This season's canola crop for Australia is looking like it will be another high-production year, currently pegged at around 5.5 million tonnes. This figure is consistent amid forecasts from the Australian Bureau of Agricultural and Resource Economics and Sciences, the United States Department of Agriculture and the Australian Oilseeds Federation.
While the total expected area is up 15 per cent year-on-year, the drier start to the season in SA and WA has yield expectations lower, closer to the five-year average. Despite another rough start to the season for many growers, the market does not seem overly concerned with the current yield forecasts, as the Bureau of Meteorology is forecasting above average rainfall for spring through most of Australia. Crop development is varied with early sown crops budding while later sown crops have had to contend with cold temperatures slowing vigour.
Internationally, canola markets in Europe and Canada have seen high volatility in prices with weekly price moves of more than an equivalent A$50 a tonne. Current weather forecasts for Europe and North America are providing some market support for canola. Below average rainfall and hot conditions continue in Europe and are expected to return across the Canadian prairies in early August.

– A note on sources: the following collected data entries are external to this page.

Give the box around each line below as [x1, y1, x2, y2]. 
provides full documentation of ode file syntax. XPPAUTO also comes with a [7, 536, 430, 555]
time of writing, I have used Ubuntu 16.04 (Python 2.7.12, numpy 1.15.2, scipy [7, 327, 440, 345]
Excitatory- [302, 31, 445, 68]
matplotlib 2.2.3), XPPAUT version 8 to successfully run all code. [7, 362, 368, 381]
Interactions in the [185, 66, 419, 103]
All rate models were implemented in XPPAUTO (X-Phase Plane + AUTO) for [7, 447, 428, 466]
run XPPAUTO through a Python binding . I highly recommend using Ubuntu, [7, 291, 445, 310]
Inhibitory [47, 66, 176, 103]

Seasonal weakness attached to the European winter rapeseed harvest should be tapering as harvest will be largely finished by mid-August, whereas the Canadian canola crop harvest should be starting in late August. The USDA forecast for Canadian canola production is 20.0mt which is in line with the five-year average (2021 excluded) but other analysts are forecasting closer to 19mt, still significantly higher than the drought affected 12.6mt in 2021.

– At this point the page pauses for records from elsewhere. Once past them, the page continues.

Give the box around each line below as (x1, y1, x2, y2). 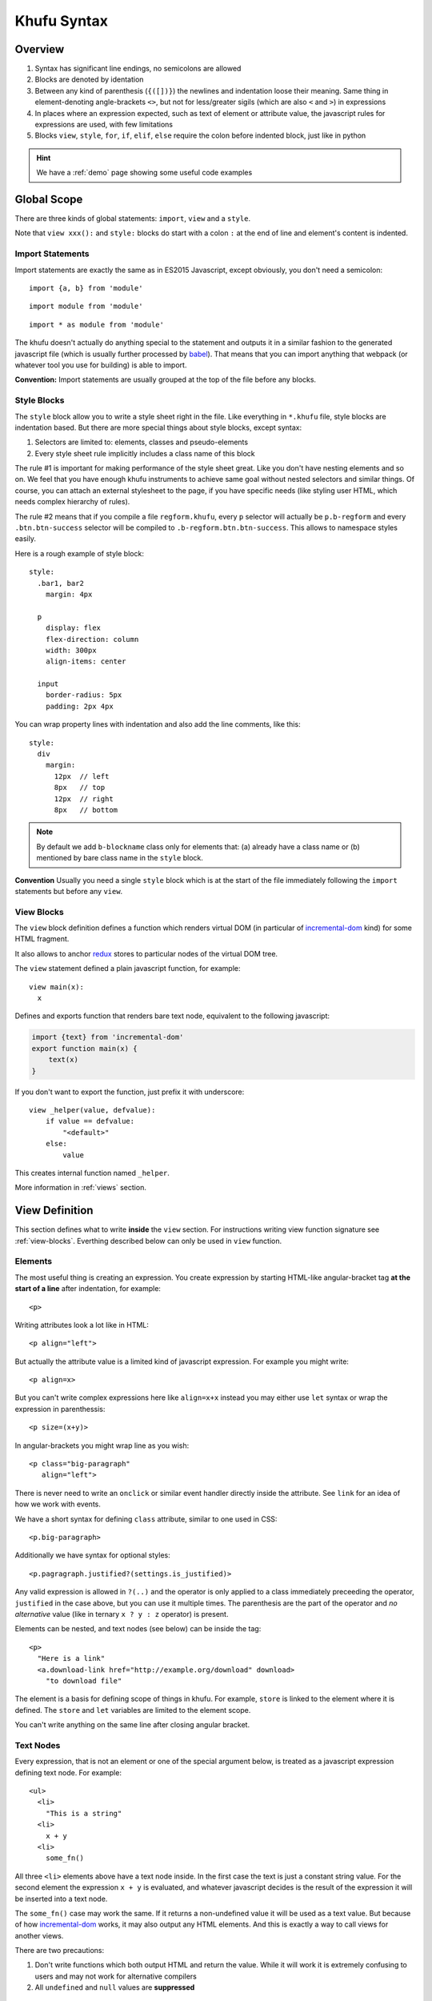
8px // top (54, 783, 106, 792)
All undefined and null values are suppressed (34, 1983, 195, 1992)
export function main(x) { (31, 1044, 138, 1053)
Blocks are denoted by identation (34, 74, 144, 84)
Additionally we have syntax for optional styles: (14, 1550, 171, 1560)
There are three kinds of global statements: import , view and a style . (14, 214, 251, 223)
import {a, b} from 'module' (29, 284, 143, 293)
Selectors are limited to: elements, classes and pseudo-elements (34, 437, 248, 447)
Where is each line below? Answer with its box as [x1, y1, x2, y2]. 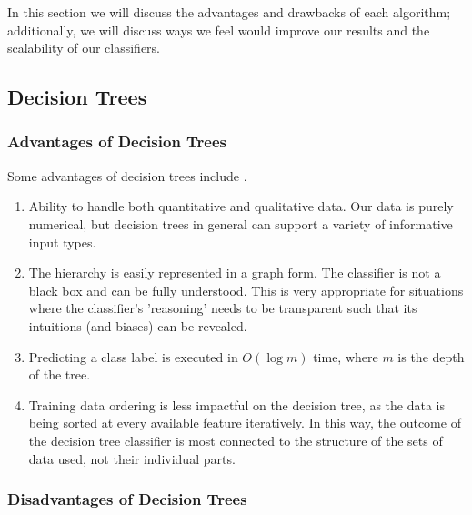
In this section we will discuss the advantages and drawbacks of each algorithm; [7, 3, 451, 21]
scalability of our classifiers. [7, 38, 160, 57]
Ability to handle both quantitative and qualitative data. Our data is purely [28, 197, 454, 216]
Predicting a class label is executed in [28, 347, 238, 366]
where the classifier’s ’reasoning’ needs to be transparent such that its [28, 298, 417, 318]
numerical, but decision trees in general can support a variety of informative [28, 214, 453, 233]
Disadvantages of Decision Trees [7, 488, 247, 510]
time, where [313, 347, 378, 366]

Global crude oil futures have been sold off on recessionary fears created by surging inflation and central banks around the world aggressively lifting interest rates to bring inflation back under control. WTI crude oil has dropped below US$100/barrel on the back of waning market sentiment as US recession fears grow and lower economic activity and reduced energy demand is expected globally. 14pc of vegetable oils are used for biofuel production and therefore movements in oil prices are reflected in canola prices. Managed funds continue to unwind their net long position in soybeans which in turn has dragged the oilseed complex lower.
Palm oil futures have tumbled significantly since the Indonesian export ban was lifted in June. Indonesia, a major palm oil producer, introduced the ban in April 2022 to curb high internal prices. With the lifting of the ban, palm oil futures have fallen around 40pc since May. After peaking in May 22, palm oil futures are now back to levels traded before the Russia / Ukraine conflict which has significantly impacted all global grain prices since February.
While weather is somewhat bullish for oilseed markets, combined global palm, soybean and canola seed production is expected to reach a record high for 2022/23. Although global ending stocks are also forecast higher year-on-year, it remains slightly under the five-year average with record combined consumption drawing down the increased supply. As the global balance sheet begins to loosen its belt, oilseed prices could begin to normalise from the extreme levels seen over the past 12 months.